- IATA: TCE; ICAO: LRTC;

Summary
- Airport type: Public
- Operator: Consiliul Județean Tulcea
- Serves: Tulcea
- Location: Tulcea, Danube Delta, Romania
- Opened: 1952
- Elevation AMSL: 200 ft (61 m)
- Coordinates: 45°03′46″N 28°42′52″E﻿ / ﻿45.06278°N 28.71444°E

Map
- TCE Location within Romania

Runways
| Direction | Length |  | Surface |
| m | ft |
| 16/34 | 2,120 | 6,758 | Concrete |

Statistics (2013)
- Passengers: 1,887
- Aircraft movements: 996
- Source: Romanian AIP at EUROCONTROL, Statistics

= Tulcea Airport =

Tulcea Danube Delta Airport (also known as Cataloi Airport) is located in south-eastern Romania, 16 km south of the city of Tulcea, on the Danube bank and close to the Danube Delta. It is Northern Dobruja's second airport after Mihail Kogălniceanu International Airport, which serves Constanța.
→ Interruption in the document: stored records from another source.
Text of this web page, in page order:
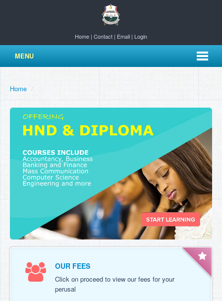
Home | Contact | Email | Login
MENU
Home /
OUR FEES
Click on proceed to view our fees for your
perusal
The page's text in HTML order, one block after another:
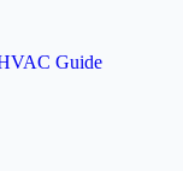
Guide
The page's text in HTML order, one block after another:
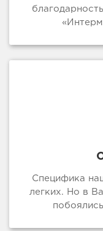
Специфика
легких. Но в
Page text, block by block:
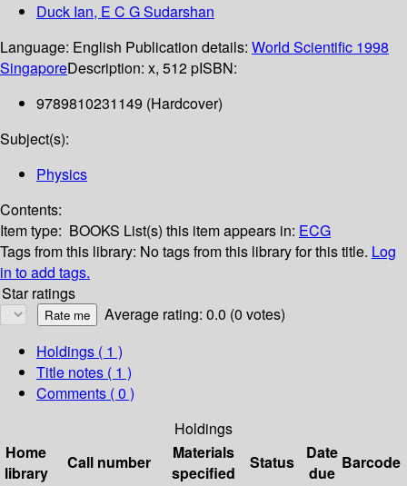
Duck Ian, E C G Sudarshan
Language: English Publication details: World Scientific 1998
SingaporeDescription: x, 512 pISBN:
9789810231149 (Hardcover)
Subject(s):
Physics
Contents:
Item type: BOOKS List(s) this item appears in: ECG
Tags from this library: No tags from this library for this title. Log
in to add tags.
Star ratings
Average rating: 0.0 (0 votes)
Holdings ( 1 )
Title notes ( 1 )
Comments ( 0 )
Holdings
Home
library
Call number
Materials
specified
Status
Date
due
Barcode
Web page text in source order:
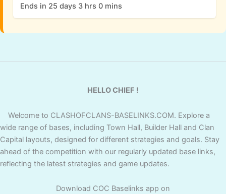
Ends in 25 days 3 hrs 0 mins
HELLO CHIEF !
Welcome to CLASHOFCLANS-BASELINKS.COM. Explore a
wide range of bases, including Town Hall, Builder Hall and Clan
Capital layouts, designed for different strategies and goals. Stay
ahead of the competition with our regularly updated base links,
reflecting the latest strategies and game updates.
Download COC Baselinks app on
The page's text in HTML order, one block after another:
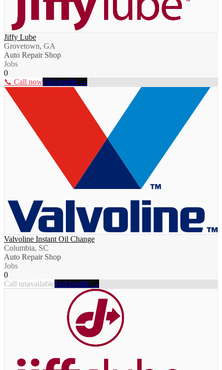
Jiffy Lube
Grovetown, GA
Auto Repair Shop
Jobs
0
📞 Call nowFull profile →
Valvoline Instant Oil Change
Columbia, SC
Auto Repair Shop
Jobs
0
Call unavailableFull profile →
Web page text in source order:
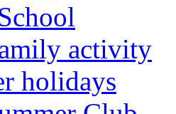
activity
holidays
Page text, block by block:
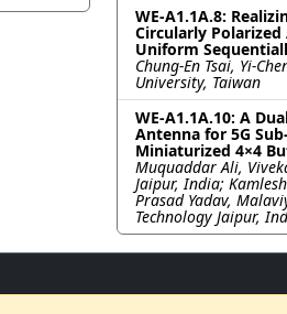
WE-A1.1A.8:
Circularly
Uniform
Chung-En Tsai, Yi-
University, Taiwan
WE-A1.1A.10: A
Antenna for 5G
Miniaturized 4×4
Muquaddar Ali,
Jaipur, India;
Prasad Yadav,
Technology Jaipur,
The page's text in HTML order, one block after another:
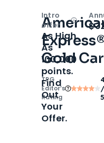
Gold
TPG
Editor‘s
Rating
/
5
Intro
offer
Open
As High
As
100,000
points.
Find
Out
Your
Offer.
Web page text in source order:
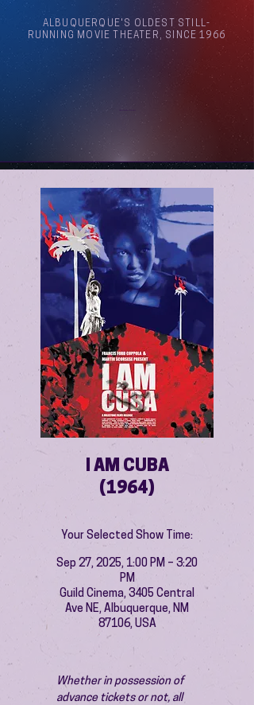
ALBUQUERQUE'S OLDEST STILL-
RUNNING MOVIE THEATER, SINCE 1966
I AM CUBA
(1964)
Your Selected Show Time:
Sep 27, 2025, 1:00 PM – 3:20
PM
Guild Cinema, 3405 Central
Ave NE, Albuquerque, NM
87106, USA
Whether in possession of
advance tickets or not, all
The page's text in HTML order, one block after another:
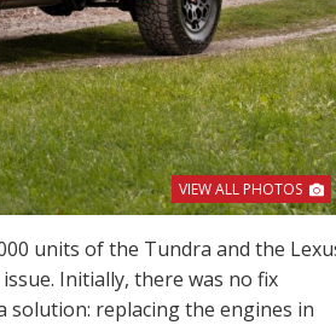
VIEW ALL PHOTOS
units of the Tundra and the
Initially, there was no fix
solution: replacing the engines in
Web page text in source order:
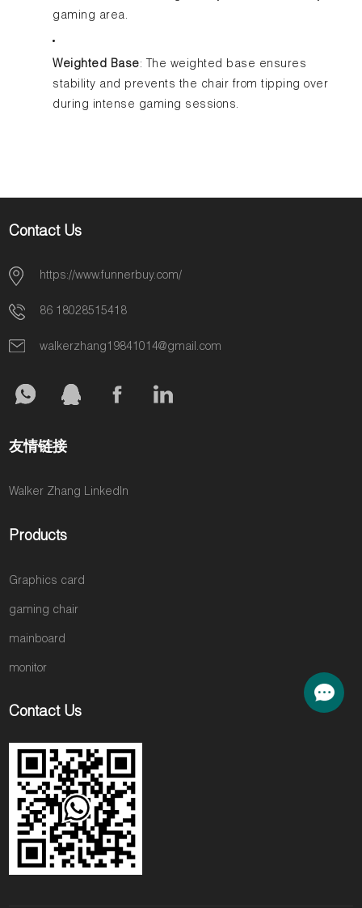
gaming area.
Weighted Base: The weighted base ensures
stability and prevents the chair from tipping over
during intense gaming sessions.
Contact Us
https://www.funnerbuy.com/
86 18028515418
walkerzhang19841014@gmail.com
友情链接
Walker Zhang LinkedIn
Products
Graphics card
gaming chair
mainboard
monitor
Contact Us
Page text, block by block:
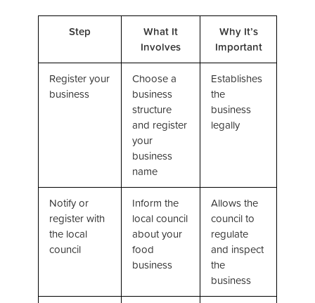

Image of LRTC Airport - Delta Dunarii - Tulcea - Romania - Europe - 2025

==History==
Romanian flag carrier TAROM flew between its hub Henri Coanda International Airport and Tulcea until June 2008 but the route was cancelled due to poor ticket sales. Since Fly Romania's departure in August 2014, there have been no scheduled flights to and from the airport. This was said to change in June 2023, when HiSky was meant to start full charter services from Tulcea to Antalya and therefore mark the resumption of scheduled flights. However, there were no such flights in the summer of 2023.

On 24 April 2024, a new terminal building with an area of 8600 sqm was inaugurated.

==Airlines and destinations==

There are no regular commercial passenger flights to/from Tulcea.